Records from a collection:
━━━━━━━━━━━━━━━━

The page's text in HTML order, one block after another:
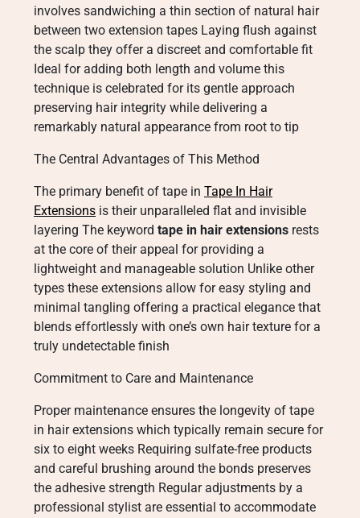
involves sandwiching a thin section of natural hair
between two extension tapes Laying flush against
the scalp they offer a discreet and comfortable fit
Ideal for adding both length and volume this
technique is celebrated for its gentle approach
preserving hair integrity while delivering a
remarkably natural appearance from root to tip
The Central Advantages of This Method
The primary benefit of tape in Tape In Hair
Extensions is their unparalleled flat and invisible
layering The keyword tape in hair extensions rests
at the core of their appeal for providing a
lightweight and manageable solution Unlike other
types these extensions allow for easy styling and
minimal tangling offering a practical elegance that
blends effortlessly with one’s own hair texture for a
truly undetectable finish
Commitment to Care and Maintenance
Proper maintenance ensures the longevity of tape
in hair extensions which typically remain secure for
six to eight weeks Requiring sulfate-free products
and careful brushing around the bonds preserves
the adhesive strength Regular adjustments by a
professional stylist are essential to accommodate
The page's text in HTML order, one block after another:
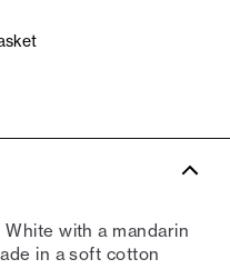
with a mandarin
in a soft cotton
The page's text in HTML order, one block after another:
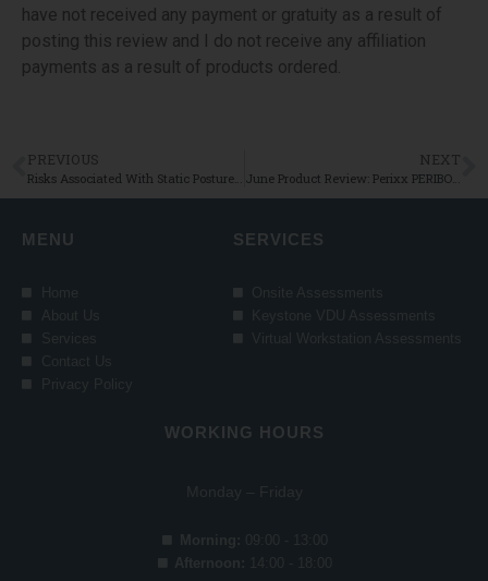
have not received any payment or gratuity as a result of
posting this review and I do not receive any affiliation
payments as a result of products ordered.
PREVIOUS NEXT
June Product Review: Perixx PERIBOARD-624B Wireless Ergonomic Split Keyboard
MENU SERVICES
WORKING HOURS
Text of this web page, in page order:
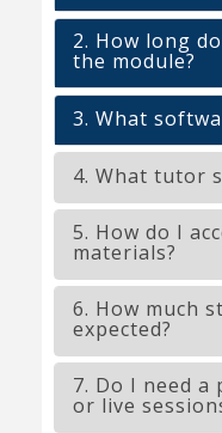
2. How long
the module?
3. What
4. What tutor
5. How do I
materials?
6. How much
expected?
7. Do I need a
or live
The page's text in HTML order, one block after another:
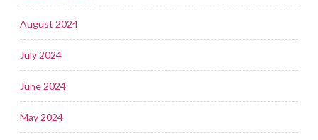
August 2024
July 2024
June 2024
May 2024
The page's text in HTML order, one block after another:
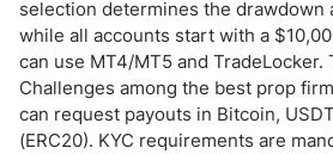
selection determines the drawdown
while all accounts start with a
can use MT4/MT5 and TradeLocker.
Challenges among the best prop
can request payouts in Bitcoin,
(ERC20). KYC requirements are
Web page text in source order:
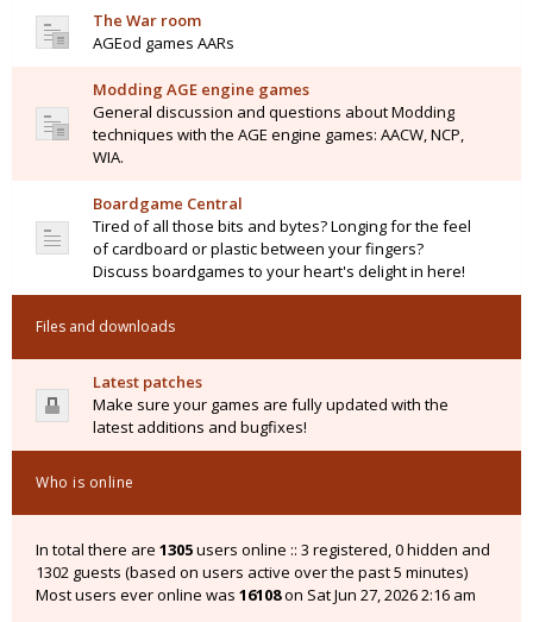
The War room
AGEod games AARs
Modding AGE engine games
General discussion and questions about Modding
techniques with the AGE engine games: AACW, NCP,
WIA.
Boardgame Central
Tired of all those bits and bytes? Longing for the feel
of cardboard or plastic between your fingers?
Discuss boardgames to your heart's delight in here!
Files and downloads
Latest patches
Make sure your games are fully updated with the
latest additions and bugfixes!
Who is online
In total there are 1305users online :: 3 registered, 0 hidden and
1302 guests (based on users active over the past 5 minutes)
Most users ever online was 16108on Sat Jun 27, 2026 2:16 am
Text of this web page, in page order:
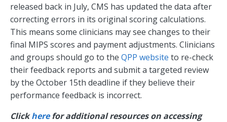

━━━━━━━━━━━━━━━━

Work required
Once the pictures are set aside, output all of the data above verbatim.

Answer to this problem
The page's text in HTML order, one block after another:
involves sandwiching a thin section of natural hair
between two extension tapes Laying flush against
the scalp they offer a discreet and comfortable fit
Ideal for adding both length and volume this
technique is celebrated for its gentle approach
preserving hair integrity while delivering a
remarkably natural appearance from root to tip
The Central Advantages of This Method
The primary benefit of tape in Tape In Hair
Extensions is their unparalleled flat and invisible
layering The keyword tape in hair extensions rests
at the core of their appeal for providing a
lightweight and manageable solution Unlike other
types these extensions allow for easy styling and
minimal tangling offering a practical elegance that
blends effortlessly with one’s own hair texture for a
truly undetectable finish
Commitment to Care and Maintenance
Proper maintenance ensures the longevity of tape
in hair extensions which typically remain secure for
six to eight weeks Requiring sulfate-free products
and careful brushing around the bonds preserves
the adhesive strength Regular adjustments by a
professional stylist are essential to accommodate
The page's text in HTML order, one block after another:
with a mandarin
in a soft cotton
The page's text in HTML order, one block after another:
have not received any payment or gratuity as a result of
posting this review and I do not receive any affiliation
payments as a result of products ordered.
PREVIOUS NEXT
June Product Review: Perixx PERIBOARD-624B Wireless Ergonomic Split Keyboard
MENU SERVICES
WORKING HOURS
Text of this web page, in page order:
2. How long
the module?
3. What
4. What tutor
5. How do I
materials?
6. How much
expected?
7. Do I need a
or live
The page's text in HTML order, one block after another:
August 2024
July 2024
June 2024
May 2024
The page's text in HTML order, one block after another:
selection determines the drawdown
while all accounts start with a
can use MT4/MT5 and TradeLocker.
Challenges among the best prop
can request payouts in Bitcoin,
(ERC20). KYC requirements are
Web page text in source order:
The War room
AGEod games AARs
Modding AGE engine games
General discussion and questions about Modding
techniques with the AGE engine games: AACW, NCP,
WIA.
Boardgame Central
Tired of all those bits and bytes? Longing for the feel
of cardboard or plastic between your fingers?
Discuss boardgames to your heart's delight in here!
Files and downloads
Latest patches
Make sure your games are fully updated with the
latest additions and bugfixes!
Who is online
In total there are 1305users online :: 3 registered, 0 hidden and
1302 guests (based on users active over the past 5 minutes)
Most users ever online was 16108on Sat Jun 27, 2026 2:16 am
Text of this web page, in page order:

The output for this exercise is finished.